Exercise data:
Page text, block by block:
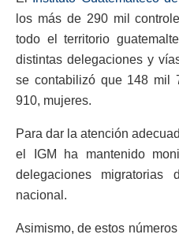
los más de 290 mil
todo el territorio
distintas delegaciones y
se contabilizó que 148 mil
910, mujeres.
Para dar la atención
el IGM ha mantenido
delegaciones migratorias
nacional.
Asimismo, de estos
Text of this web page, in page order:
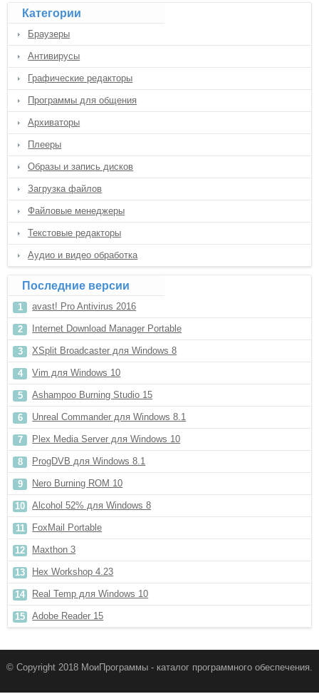
Категории
Браузеры
Антивирусы
Графические редакторы
Программы для общения
Архиваторы
Плееры
Образы и запись дисков
Загрузка файлов
Файловые менеджеры
Текстовые редакторы
Аудио и видео обработка
Последние версии
avast! Pro Antivirus 2016
Internet Download Manager Portable
XSplit Broadcaster для Windows 8
Vim для Windows 10
Ashampoo Burning Studio 15
Unreal Commander для Windows 8.1
Plex Media Server для Windows 10
ProgDVB для Windows 8.1
Nero Burning ROM 10
Alcohol 52% для Windows 8
FoxMail Portable
Maxthon 3
Hex Workshop 4.23
Real Temp для Windows 10
Adobe Reader 15
© Copyright 2018 МоиПрограммы - каталог программного обеспечения.
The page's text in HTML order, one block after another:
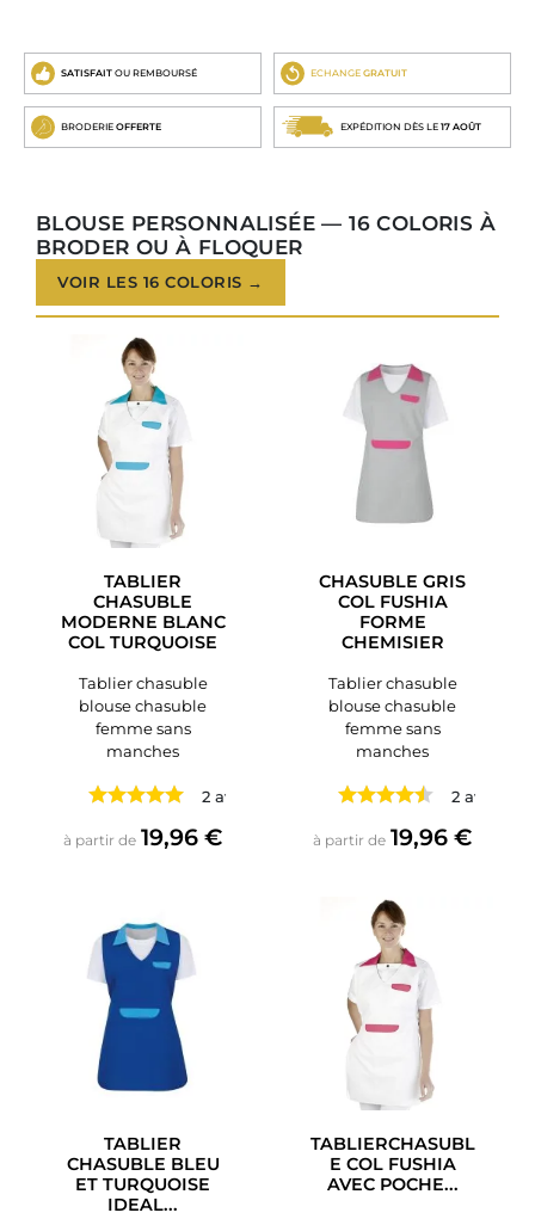
SATISFAIT OU REMBOURSÉ ECHANGE GRATUIT
BRODERIE OFFERTE EXPÉDITION DÈS LE 17 AOÛT
BLOUSE PERSONNALISÉE — 16 COLORIS À
BRODER OU À FLOQUER
VOIR LES 16 COLORIS →
TABLIER
CHASUBLE
MODERNE BLANC
COL TURQUOISE
Tablier chasuble
blouse chasuble
femme sans
manches
2 avis
à partir de Prix
19,96 €
CHASUBLE GRIS
COL FUSHIA
FORME
CHEMISIER
Tablier chasuble
blouse chasuble
femme sans
manches
2 avis
à partir de Prix
19,96 €
TABLIER
CHASUBLE BLEU
ET TURQUOISE
IDEAL...
TABLIERCHASUBL
E COL FUSHIA
AVEC POCHE...
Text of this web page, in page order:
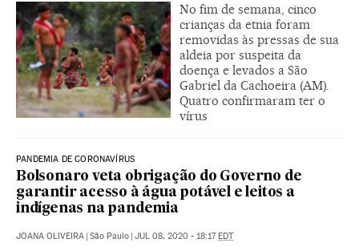
No fim de semana, cinco
crianças da etnia foram
removidas às pressas de sua
aldeia por suspeita da
doença e levados a São
Gabriel da Cachoeira (AM).
Quatro confirmaram ter o
vírus
PANDEMIA DE CORONAVÍRUS
Bolsonaro veta obrigação do Governo de
garantir acesso à água potável e leitos a
indígenas na pandemia
JOANA OLIVEIRA | São Paulo | JUL 08, 2020 - 18:17EDT
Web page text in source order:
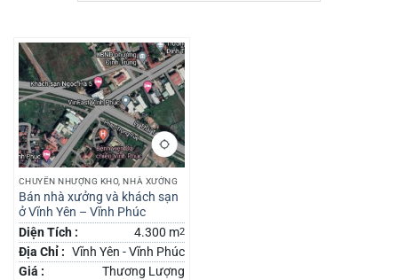
CHUYỂN NHƯỢNG KHO, NHÀ XƯỞNG
Bán nhà xưởng và khách sạn
ở Vĩnh Yên – Vĩnh Phúc
Diện Tích :
4.300 m2
Địa Chỉ : Vĩnh Yên - Vĩnh Phúc
Giá :
Thương Lượng
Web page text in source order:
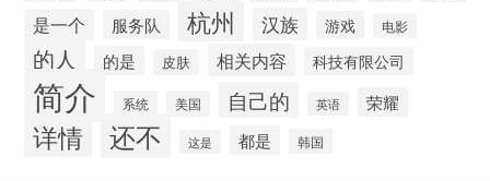
是一个 服务队 杭州 汉族 游戏 电影
的人 的是 皮肤 相关内容 科技有限公司
简介 系统 美国 自己的 英语 荣耀
详情 还不 这是 都是 韩国
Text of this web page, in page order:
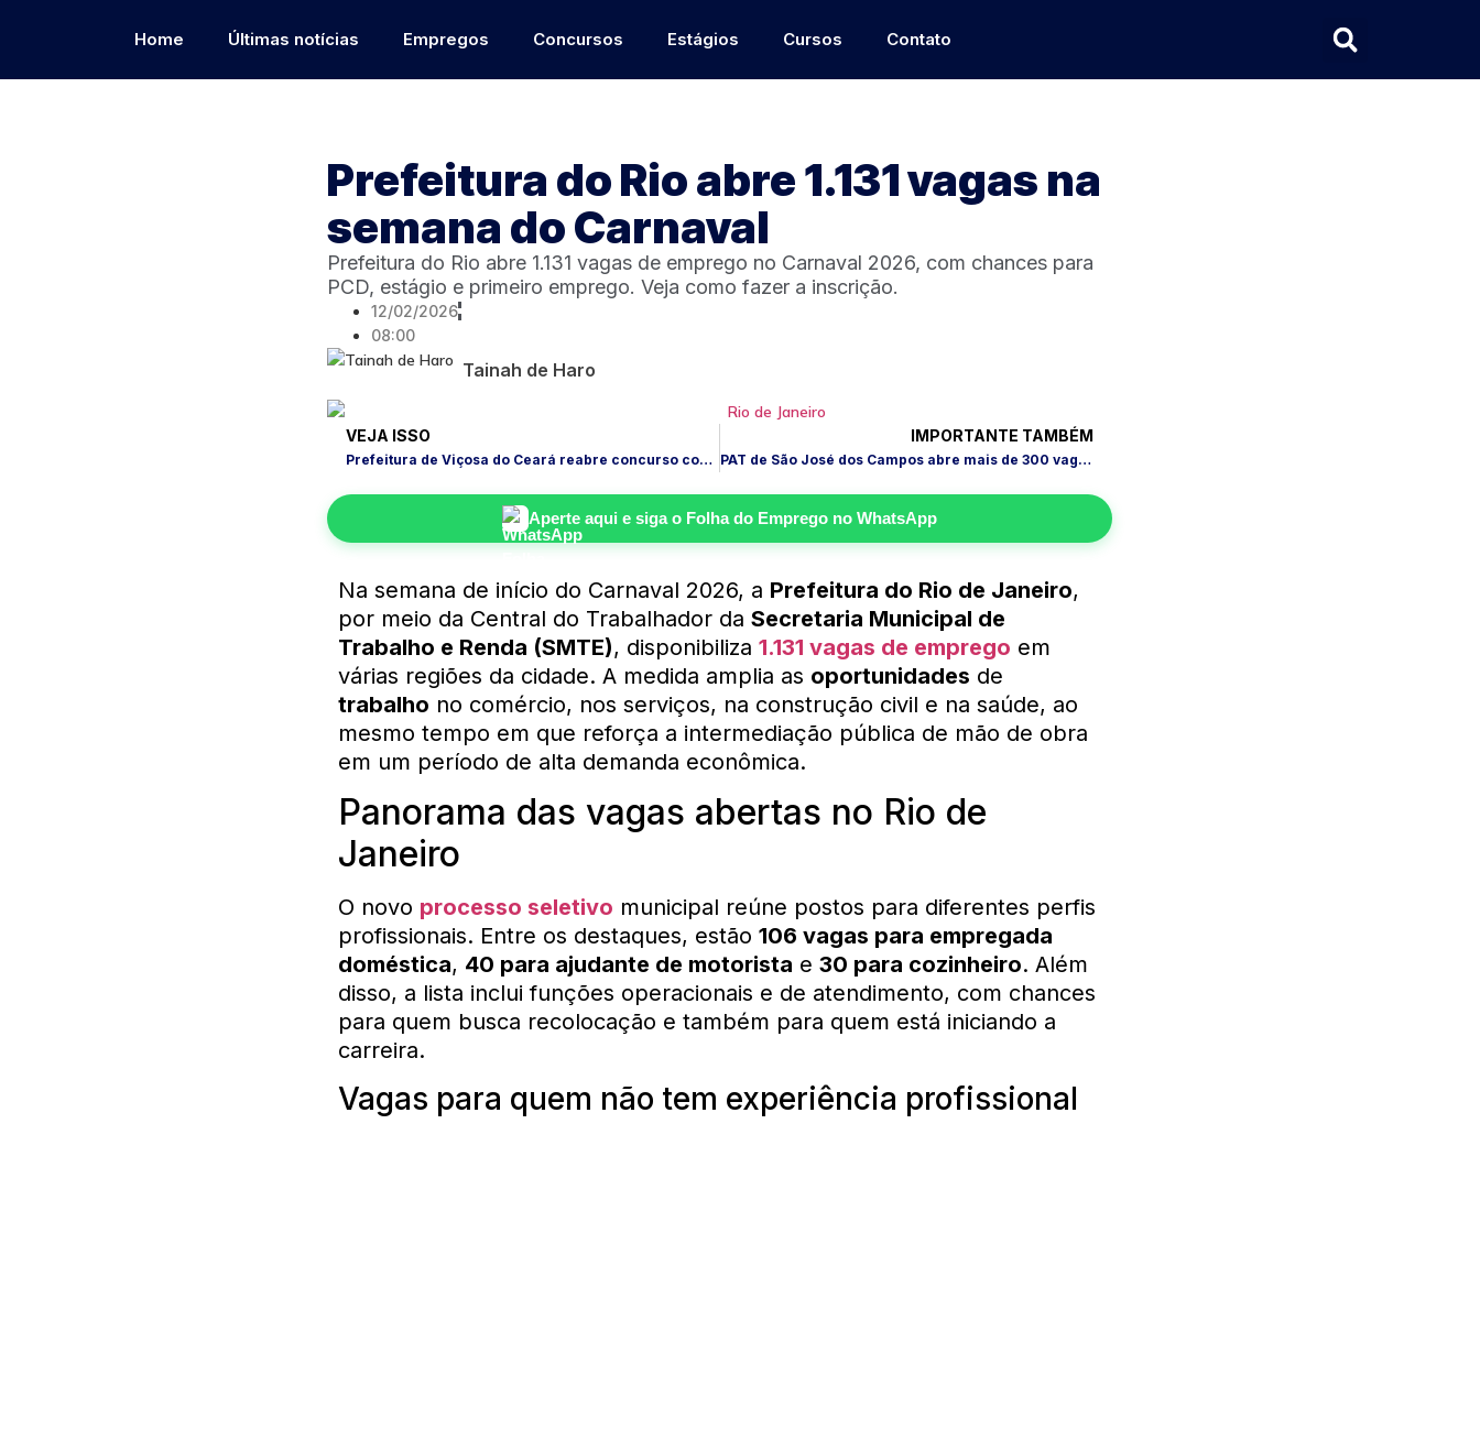
Home Últimas notícias Empregos Concursos Estágios Cursos Contato
Prefeitura do Rio abre 1.131 vagas na
semana do Carnaval
Prefeitura do Rio abre 1.131 vagas de emprego no Carnaval 2026, com chances para
PCD, estágio e primeiro emprego. Veja como fazer a inscrição.
12/02/2026
08:00
Tainah de Haro
VEJA ISSO
Prefeitura de Viçosa do Ceará reabre concurso com 253 vagas
IMPORTANTE TAMBÉM
PAT de São José dos Campos abre mais de 300 vagas de emprego
Aperte aqui e siga o Folha do Empregono WhatsApp
Na semana de início do Carnaval 2026, a Prefeitura do Rio de Janeiro,
por meio da Central do Trabalhador da Secretaria Municipal de
Trabalho e Renda (SMTE), disponibiliza 1.131 vagas de emprego em
várias regiões da cidade. A medida amplia as oportunidades de
trabalho no comércio, nos serviços, na construção civil e na saúde, ao
mesmo tempo em que reforça a intermediação pública de mão de obra
em um período de alta demanda econômica.
Panorama das vagas abertas no Rio de
Janeiro
O novo processo seletivo municipal reúne postos para diferentes perfis
profissionais. Entre os destaques, estão 106 vagas para empregada
doméstica, 40 para ajudante de motorista e 30 para cozinheiro. Além
disso, a lista inclui funções operacionais e de atendimento, com chances
para quem busca recolocação e também para quem está iniciando a
carreira.
Vagas para quem não tem experiência profissional
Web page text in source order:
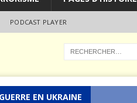
PODCAST PLAYER
EN UKRAINE
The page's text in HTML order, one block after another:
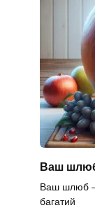
Ваш
Ваш шлюб –
багатий
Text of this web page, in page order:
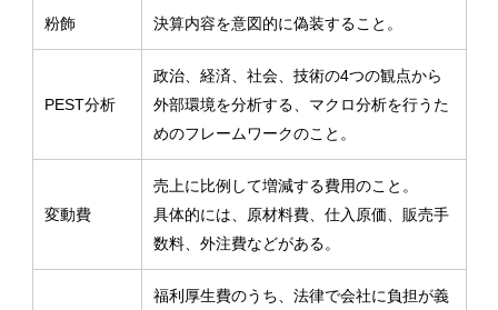
粉飾 決算内容を意図的に偽装すること。
PEST分析
政治、経済、社会、技術の4つの観点から
外部環境を分析する、マクロ分析を行うた
めのフレームワークのこと。
変動費
売上に比例して増減する費用のこと。
具体的には、原材料費、仕入原価、販売手
数料、外注費などがある。
福利厚生費のうち、法律で会社に負担が義

Action item:
Copy out the lines of the data where the word "Portable" can be found.

Response area:
Internet Download Manager Portable
FoxMail Portable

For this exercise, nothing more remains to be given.